◆ EXERCISE AIM
Each entry should be given again exactly, with any image left out.

= = =

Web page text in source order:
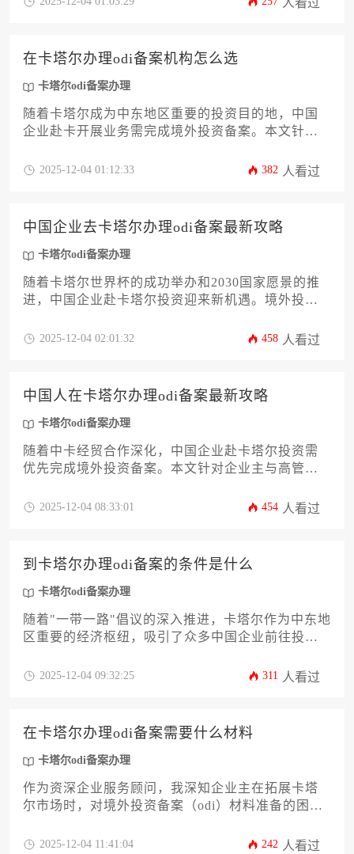
业主和高管提供一份实用、详尽的决策指南，助力
海外投资之路行稳致远。
人看过
在卡塔尔办理odi备案机构怎么选
卡塔尔odi备案办理
随着卡塔尔成为中东地区重要的投资目的地，中国
企业赴卡开展业务需完成境外投资备案。本文针对
专业服务机构这一核心问题，从机构资质、行业经
助企业规避常见风险，提升备案成功率，为后续国
际化运营奠定坚实基础。
2025-12-04 01:12:33 382 人看过
中国企业去卡塔尔办理odi备案最新攻略
卡塔尔odi备案办理
随着卡塔尔世界杯的成功举办和2030国家愿景的推
进，中国企业赴卡塔尔投资迎来新机遇。境外投资
本文将为企业家和高管提供一份详尽的卡塔尔odi备
2025-12-04 02:01:32 458 人看过
中国人在卡塔尔办理odi备案最新攻略
卡塔尔odi备案办理
随着中卡经贸合作深化，中国企业赴卡塔尔投资需
优先完成境外投资备案。本文针对企业主与高管群
盖政策法规、材料准备、实操陷阱等12个核心维
2025-12-04 08:33:01 454 人看过
到卡塔尔办理odi备案的条件是什么
卡塔尔odi备案办理
随着"一带一路"倡议的深入推进，卡塔尔作为中东地
区重要的经济枢纽，吸引了众多中国企业前往投
了解卡塔尔odi备案办理的具体条件与流程至关重
心条件，并提供实操性指导，帮助企业高效完成备
案程序，为顺利进入卡塔尔市场奠定坚实基础。
2025-12-04 09:32:25 311 人看过
在卡塔尔办理odi备案需要什么材料
卡塔尔odi备案办理
作为资深企业服务顾问，我深知企业主在拓展卡塔
尔市场时，对境外投资备案（odi）材料准备的困
材料清单，涵盖公司主体证明、投资资金来源说
2025-12-04 11:41:04 242 人看过
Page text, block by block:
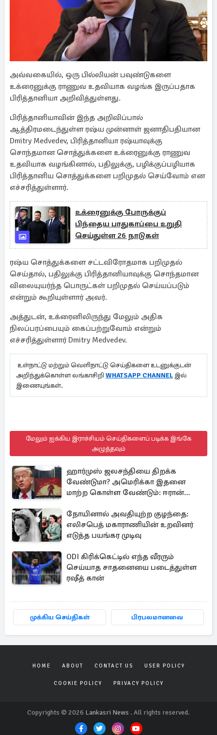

= = =

◆ ANSWER BELOW
Web page text in source order:
业主和高管提供一份实用、详尽的决策指南，助力
海外投资之路行稳致远。
人看过
在卡塔尔办理odi备案机构怎么选
卡塔尔odi备案办理
随着卡塔尔成为中东地区重要的投资目的地，中国
企业赴卡开展业务需完成境外投资备案。本文针对
专业服务机构这一核心问题，从机构资质、行业经
助企业规避常见风险，提升备案成功率，为后续国
际化运营奠定坚实基础。
2025-12-04 01:12:33 382 人看过
中国企业去卡塔尔办理odi备案最新攻略
卡塔尔odi备案办理
随着卡塔尔世界杯的成功举办和2030国家愿景的推
进，中国企业赴卡塔尔投资迎来新机遇。境外投资
本文将为企业家和高管提供一份详尽的卡塔尔odi备
2025-12-04 02:01:32 458 人看过
中国人在卡塔尔办理odi备案最新攻略
卡塔尔odi备案办理
随着中卡经贸合作深化，中国企业赴卡塔尔投资需
优先完成境外投资备案。本文针对企业主与高管群
盖政策法规、材料准备、实操陷阱等12个核心维
2025-12-04 08:33:01 454 人看过
到卡塔尔办理odi备案的条件是什么
卡塔尔odi备案办理
随着"一带一路"倡议的深入推进，卡塔尔作为中东地
区重要的经济枢纽，吸引了众多中国企业前往投
了解卡塔尔odi备案办理的具体条件与流程至关重
心条件，并提供实操性指导，帮助企业高效完成备
案程序，为顺利进入卡塔尔市场奠定坚实基础。
2025-12-04 09:32:25 311 人看过
在卡塔尔办理odi备案需要什么材料
卡塔尔odi备案办理
作为资深企业服务顾问，我深知企业主在拓展卡塔
尔市场时，对境外投资备案（odi）材料准备的困
材料清单，涵盖公司主体证明、投资资金来源说
2025-12-04 11:41:04 242 人看过
Page text, block by block:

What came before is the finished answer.